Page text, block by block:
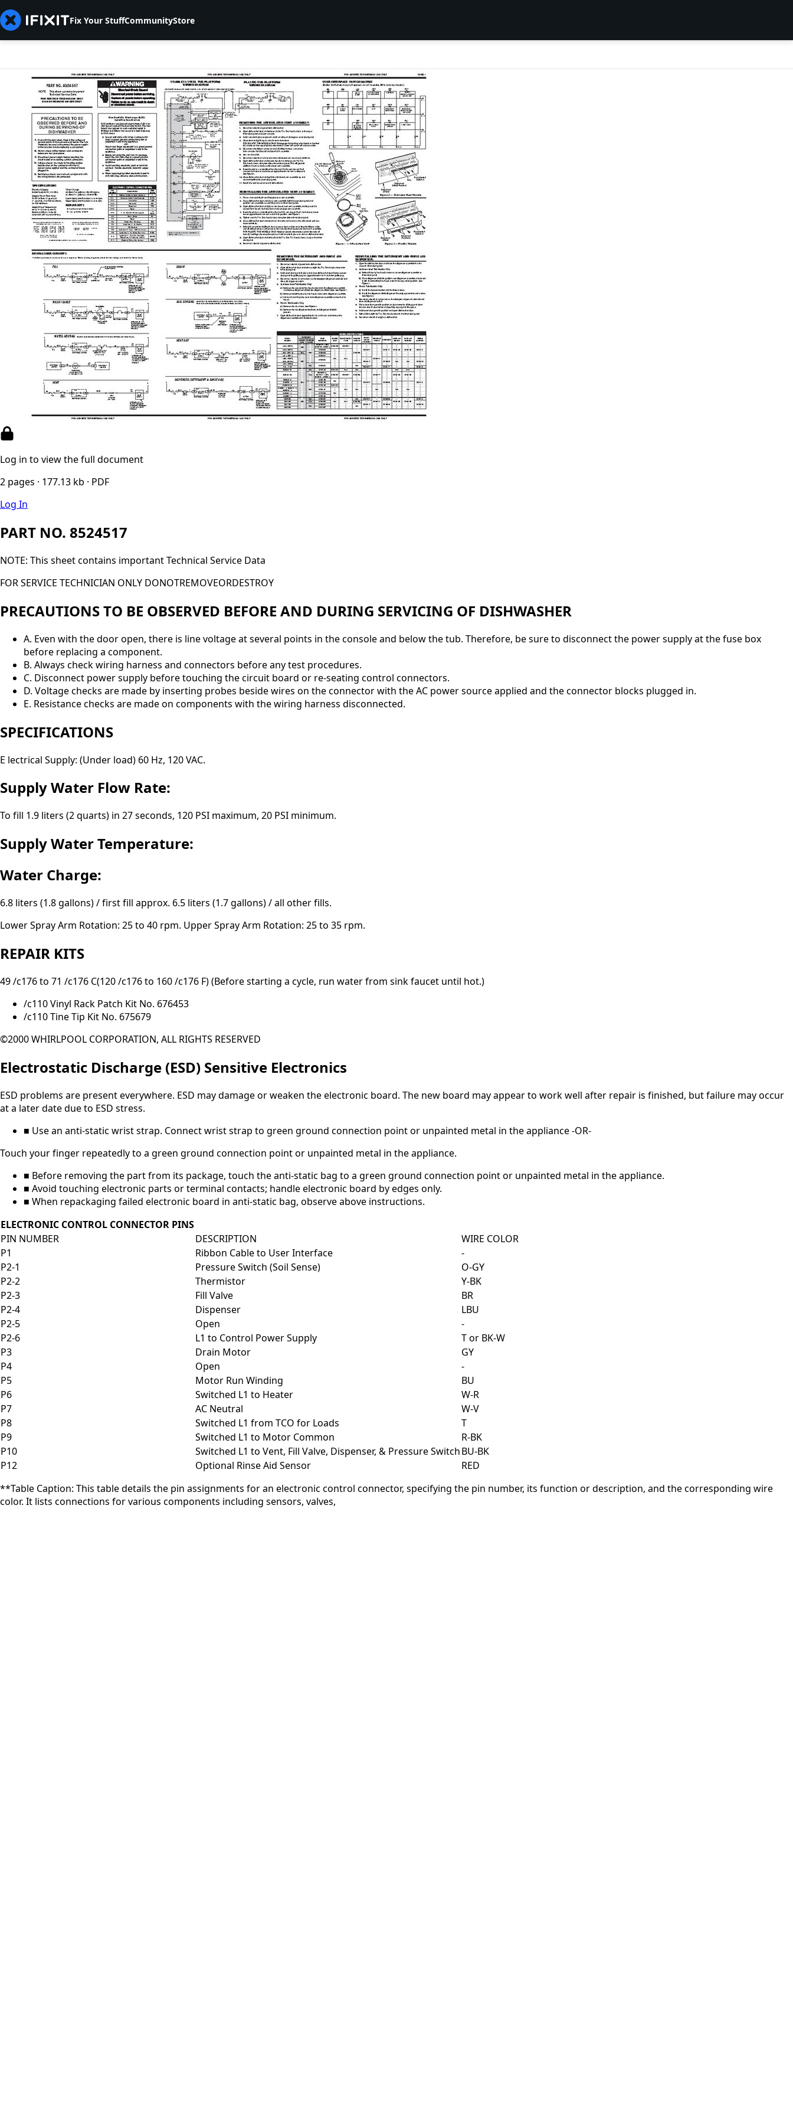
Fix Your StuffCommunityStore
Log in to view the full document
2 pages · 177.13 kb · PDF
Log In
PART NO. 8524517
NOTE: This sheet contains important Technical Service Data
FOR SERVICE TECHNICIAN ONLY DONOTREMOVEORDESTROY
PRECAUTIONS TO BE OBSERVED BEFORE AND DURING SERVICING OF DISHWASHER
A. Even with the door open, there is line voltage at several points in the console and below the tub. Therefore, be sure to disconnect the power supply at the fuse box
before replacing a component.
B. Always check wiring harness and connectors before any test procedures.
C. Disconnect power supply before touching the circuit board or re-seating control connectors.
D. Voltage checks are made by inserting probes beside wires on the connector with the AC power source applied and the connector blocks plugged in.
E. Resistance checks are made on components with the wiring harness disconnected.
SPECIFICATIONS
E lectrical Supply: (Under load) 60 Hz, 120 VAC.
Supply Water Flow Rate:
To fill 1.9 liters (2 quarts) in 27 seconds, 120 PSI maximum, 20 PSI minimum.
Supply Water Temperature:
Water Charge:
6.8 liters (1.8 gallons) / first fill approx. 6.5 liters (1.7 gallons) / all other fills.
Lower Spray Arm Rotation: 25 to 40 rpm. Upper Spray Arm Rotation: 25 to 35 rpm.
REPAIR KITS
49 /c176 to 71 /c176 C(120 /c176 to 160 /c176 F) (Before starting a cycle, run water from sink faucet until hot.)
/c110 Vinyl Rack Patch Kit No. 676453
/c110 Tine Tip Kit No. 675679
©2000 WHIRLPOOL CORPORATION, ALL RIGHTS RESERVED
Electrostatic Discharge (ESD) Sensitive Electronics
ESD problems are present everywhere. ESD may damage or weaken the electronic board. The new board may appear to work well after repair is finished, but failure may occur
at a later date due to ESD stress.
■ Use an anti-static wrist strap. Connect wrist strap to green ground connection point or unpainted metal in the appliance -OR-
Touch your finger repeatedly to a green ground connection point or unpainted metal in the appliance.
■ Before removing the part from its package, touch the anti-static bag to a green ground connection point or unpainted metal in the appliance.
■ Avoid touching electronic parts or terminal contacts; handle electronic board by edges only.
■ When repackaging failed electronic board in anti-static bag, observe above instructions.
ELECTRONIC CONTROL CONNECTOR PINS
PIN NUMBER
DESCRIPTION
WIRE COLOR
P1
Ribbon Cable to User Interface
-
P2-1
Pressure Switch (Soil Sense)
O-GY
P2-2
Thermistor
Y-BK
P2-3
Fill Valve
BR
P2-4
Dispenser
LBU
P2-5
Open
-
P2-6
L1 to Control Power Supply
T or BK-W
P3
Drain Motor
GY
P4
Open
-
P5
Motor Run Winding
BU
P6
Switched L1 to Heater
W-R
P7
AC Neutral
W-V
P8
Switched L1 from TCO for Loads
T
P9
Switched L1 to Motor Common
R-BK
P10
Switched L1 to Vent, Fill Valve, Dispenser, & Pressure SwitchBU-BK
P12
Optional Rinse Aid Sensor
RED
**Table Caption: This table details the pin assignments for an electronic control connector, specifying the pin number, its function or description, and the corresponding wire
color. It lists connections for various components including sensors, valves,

Exercise prompt: Search the data for the word "from" and copy each line where it appears.

Reply to the task:
49 /c176 to 71 /c176 C(120 /c176 to 160 /c176 F) (Before starting a cycle, run water from sink faucet until hot.)
■ Before removing the part from its package, touch the anti-static bag to a green ground connection point or unpainted metal in the appliance.
Switched L1 from TCO for Loads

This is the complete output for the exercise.